Records from a data collection
BEGIN
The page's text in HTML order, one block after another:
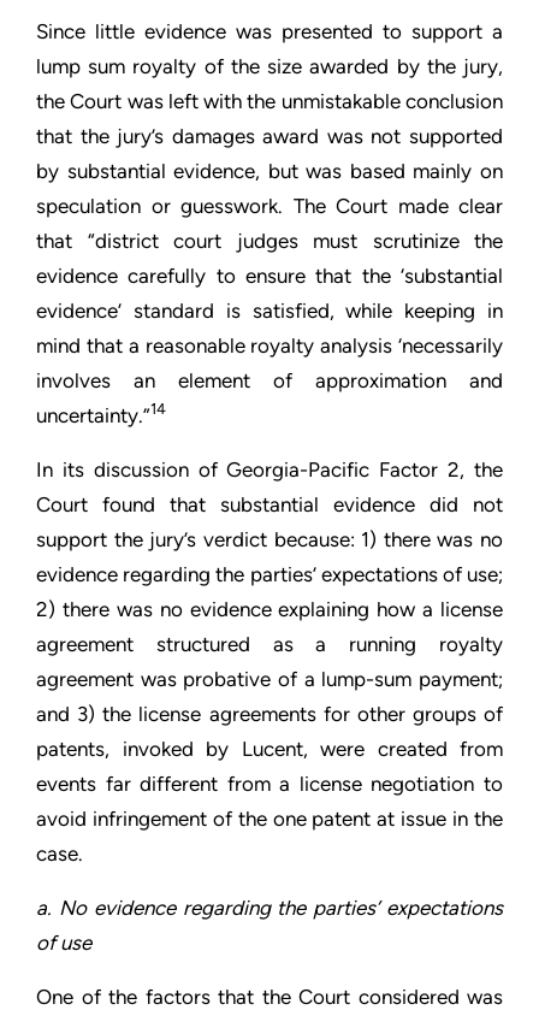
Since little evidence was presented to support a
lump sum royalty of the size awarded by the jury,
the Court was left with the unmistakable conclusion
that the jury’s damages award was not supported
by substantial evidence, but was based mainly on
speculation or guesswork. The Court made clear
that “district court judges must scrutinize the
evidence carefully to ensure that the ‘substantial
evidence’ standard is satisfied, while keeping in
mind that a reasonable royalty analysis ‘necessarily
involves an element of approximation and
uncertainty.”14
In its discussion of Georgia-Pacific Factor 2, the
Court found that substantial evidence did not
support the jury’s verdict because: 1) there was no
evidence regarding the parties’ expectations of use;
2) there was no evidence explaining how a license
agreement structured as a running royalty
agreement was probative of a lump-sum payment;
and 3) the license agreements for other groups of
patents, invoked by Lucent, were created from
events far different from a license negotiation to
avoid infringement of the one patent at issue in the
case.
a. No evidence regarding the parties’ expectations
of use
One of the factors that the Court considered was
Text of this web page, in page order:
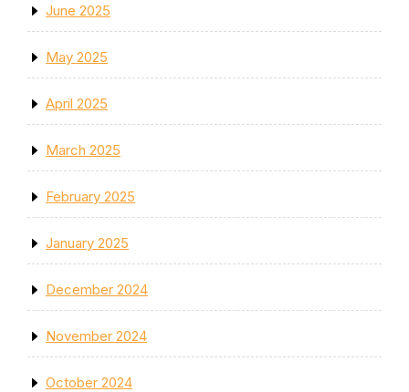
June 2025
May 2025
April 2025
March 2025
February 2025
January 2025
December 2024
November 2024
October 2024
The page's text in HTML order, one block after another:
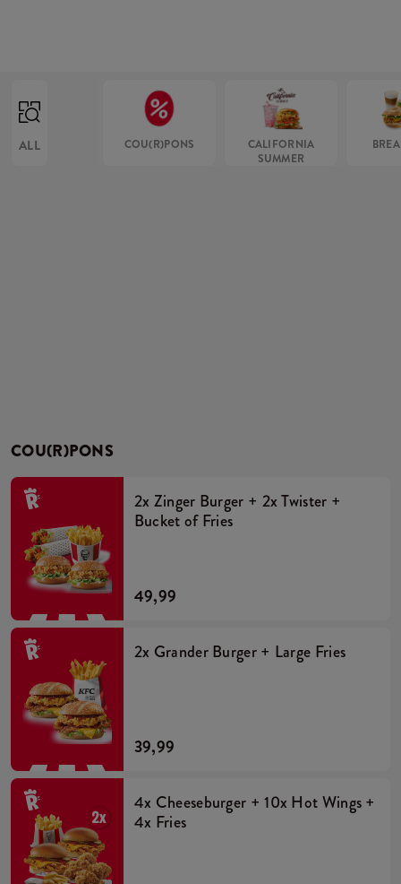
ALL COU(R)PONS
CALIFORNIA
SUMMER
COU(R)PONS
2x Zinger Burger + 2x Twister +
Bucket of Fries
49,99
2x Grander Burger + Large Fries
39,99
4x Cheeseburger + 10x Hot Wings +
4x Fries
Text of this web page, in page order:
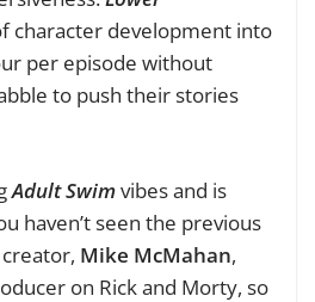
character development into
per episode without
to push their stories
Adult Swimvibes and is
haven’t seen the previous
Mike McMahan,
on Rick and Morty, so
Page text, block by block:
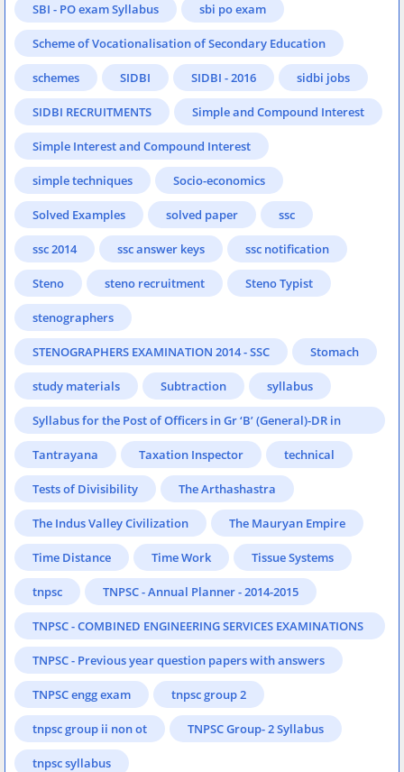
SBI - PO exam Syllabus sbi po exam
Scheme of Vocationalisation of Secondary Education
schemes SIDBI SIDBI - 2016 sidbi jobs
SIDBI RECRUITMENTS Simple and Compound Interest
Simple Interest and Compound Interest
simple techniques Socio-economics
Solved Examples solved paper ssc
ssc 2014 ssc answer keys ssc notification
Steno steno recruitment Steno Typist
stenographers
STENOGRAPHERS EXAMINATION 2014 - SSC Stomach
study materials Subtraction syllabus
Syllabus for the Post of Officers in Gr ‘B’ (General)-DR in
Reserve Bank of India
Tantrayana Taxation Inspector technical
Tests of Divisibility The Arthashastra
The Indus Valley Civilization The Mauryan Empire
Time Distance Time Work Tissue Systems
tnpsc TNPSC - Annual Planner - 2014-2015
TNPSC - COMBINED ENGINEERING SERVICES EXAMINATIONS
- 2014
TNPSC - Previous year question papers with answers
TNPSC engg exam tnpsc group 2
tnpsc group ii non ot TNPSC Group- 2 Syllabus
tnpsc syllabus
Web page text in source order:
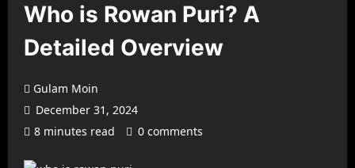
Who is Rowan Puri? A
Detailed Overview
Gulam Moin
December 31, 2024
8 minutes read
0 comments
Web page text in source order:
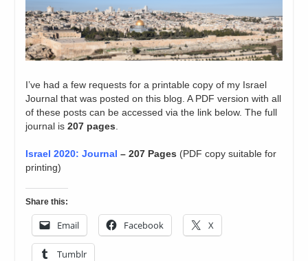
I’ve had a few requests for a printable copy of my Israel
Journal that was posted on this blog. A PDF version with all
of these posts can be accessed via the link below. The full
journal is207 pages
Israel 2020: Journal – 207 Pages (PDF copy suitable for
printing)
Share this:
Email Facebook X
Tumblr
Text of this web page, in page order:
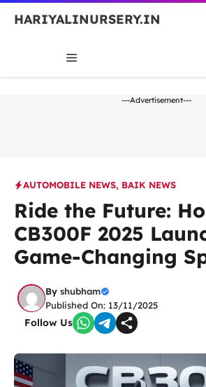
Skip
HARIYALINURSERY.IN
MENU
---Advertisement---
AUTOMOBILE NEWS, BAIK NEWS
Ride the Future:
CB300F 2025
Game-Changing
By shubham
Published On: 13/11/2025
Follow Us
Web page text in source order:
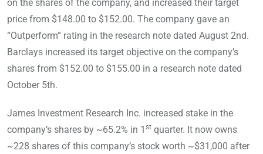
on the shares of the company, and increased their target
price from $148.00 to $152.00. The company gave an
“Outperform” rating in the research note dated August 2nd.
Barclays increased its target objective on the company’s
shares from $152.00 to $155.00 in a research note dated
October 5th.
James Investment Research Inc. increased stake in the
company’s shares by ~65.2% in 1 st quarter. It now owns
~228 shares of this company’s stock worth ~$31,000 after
END
> _Task objective_:
Whenever the word "there" occurs in a line of the records, that line counts once; state the total alone.

> _Exercise answer_:
2